[Recorded data]
* * * * * * *
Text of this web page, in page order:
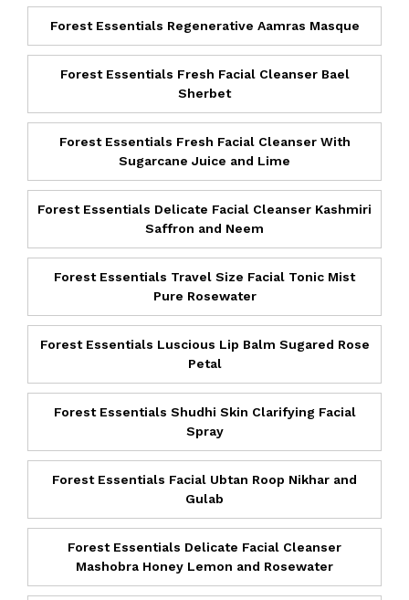
Forest Essentials Regenerative Aamras Masque
Forest Essentials Fresh Facial Cleanser Bael
Sherbet
Forest Essentials Fresh Facial Cleanser With
Sugarcane Juice and Lime
Forest Essentials Delicate Facial Cleanser Kashmiri
Saffron and Neem
Forest Essentials Travel Size Facial Tonic Mist
Pure Rosewater
Forest Essentials Luscious Lip Balm Sugared Rose
Petal
Forest Essentials Shudhi Skin Clarifying Facial
Spray
Forest Essentials Facial Ubtan Roop Nikhar and
Gulab
Forest Essentials Delicate Facial Cleanser
Mashobra Honey Lemon and Rosewater
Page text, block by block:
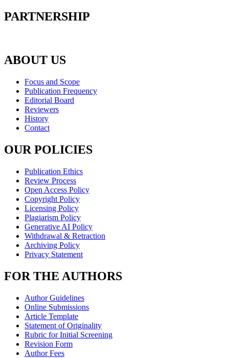
PARTNERSHIP
ABOUT US
Focus and Scope
Publication Frequency
Editorial Board
Reviewers
History
Contact
OUR POLICIES
Publication Ethics
Review Process
Open Access Policy
Copyright Policy
Licensing Policy
Plagiarism Policy
Generative AI Policy
Withdrawal & Retraction
Archiving Policy
Privacy Statement
FOR THE AUTHORS
Author Guidelines
Online Submissions
Article Template
Statement of Originality
Rubric for Initial Screening
Revision Form
Author Fees
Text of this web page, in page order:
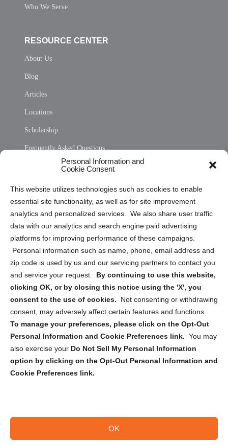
* * * * * * *
> Instructions to follow
Which of the lines above include the word "Forest"? Copy each of them.

> Reply to the task
Forest Essentials Regenerative Aamras Masque
Forest Essentials Fresh Facial Cleanser Bael
Forest Essentials Fresh Facial Cleanser With
Forest Essentials Delicate Facial Cleanser Kashmiri
Forest Essentials Travel Size Facial Tonic Mist
Forest Essentials Luscious Lip Balm Sugared Rose
Forest Essentials Shudhi Skin Clarifying Facial
Forest Essentials Facial Ubtan Roop Nikhar and
Forest Essentials Delicate Facial Cleanser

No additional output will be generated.